ども。nacanonです。
DTMでの制作時にミックスで何かもの足りない感じがして、音を埋めたい時が下記のようにあったりしませんか。
- ボーカル、ギター、ベースなど少数編成の音源で楽器を増やさず、空間を埋めたい。
- レコーディング後、再度レコーディングせず音源に空間に広がり持たせたい。
(もう1回レコーディングしろ!ってお声は受け止めます)
そんな時、「ハース効果」が使えそうです。
ハース効果はHelmut Hass氏が証明した先行音効果で異なる方向から同じ音が聞こえた時、最初にくる音によって音の方向性を持たせる効果の事。
応用してPAで広い会場などの時に使われたりするらしいです。
なるほどわからん。まあ百聞は一見に如かずでやってみましょう。
目次
ハース効果を検証してみる。
①左右トラックに定位を振りきってる状態
1つのモノラル音源をコピーし2トラック用意し、真ん中から、音が聞こえるようにしている状態(左右に定位を振る)を作成します。
これを元に検証してみましょう。
②右トラックの音を28ミリ秒遅くした状態
次に右トラックの音を28ミリ秒ほど遅くしてやると音像はスピーカの中央から左に定位しているように聞こえます。
この効果のポイントは焦点として左に定位しつつも空間的に右まで広がっている点です。
③右トラックの音を28ミリ秒遅くして、6db音量を下げた状態
さらに先ほどの遅らせた右トラックの音を6dBほど減衰させると、
左トラックの定位感はそのままで右トラックは目立たなくなり、
より自然に聴こえるので隠し味的に空間を埋めるのに最適ですね。
検証した音源のようにギター1本やピアノ単独などの時に使えそうですね。
④右トラックの音を28ミリ秒遅くして、6db音量を上げた状態
今度は逆に右トラックの音を6dBほど上げてみると、個々のスピーカーのセッティングなどによる差は出ると思いますが、左に定位しているものの右が目立ってきてよくわからない定位感になってきています。
これはケースバイケースでアリかもしれません。
おそらくpinbackがうまくハース効果を使っている気がしました。
名曲「Penelope」なんかはボーカルの音像が独特ですね。
まとめ
ハース効果の条件をまとめます。
- 同じ波形の音が二つあること(AとBとします)
- AとBの音のズレがおよそ1~35ミリ秒以内であること
- 遅延しているBの音がAの音よりも約10dB以内の音量差であること。
Bの音つまり、遅らせている音は指向性を示さないけど、
空間的な役割を担っていることがおわかりいただけたと思います。
しかし、今回検証したように愚直にやってしまうと、コムフィルタ効果が生まれてしまったりする原因になるので、一度ステレオ→モノラルにして注意して使うのが吉ですかね。(愚直にやるにしても③の検証が無難ですね)

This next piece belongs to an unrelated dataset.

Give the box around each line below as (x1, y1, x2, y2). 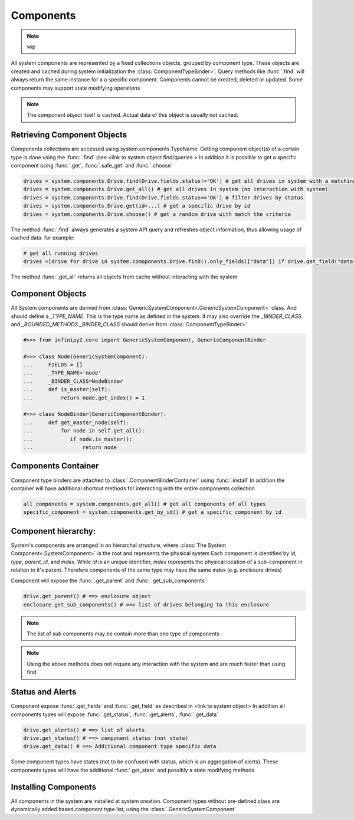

他のトラックとの兼ね合いやモノラルで聴く場合を考慮すると、
EQやピッチを微調整する必要がありそうです。
ハース効果については下記の書籍「Mixing Audio」を参考に検証しました。
その他、ミックスにおけるソフトからハードまでのツール、エフェクトの扱いからその歴史や音響的な知識までかなり掘り下げていて、
とても為になる書籍でかなりオススメです。
最後によく音楽における感性やら、
音楽理論についてしばしば2元論的に語られることがあります。
しかし、そこに至るまでに音の物理的作用が、
前提にあると言うことも視野に入れてみるとわくわくするかもしれません。
いやしかし、改めて人間の耳って面白いですね。それではまた。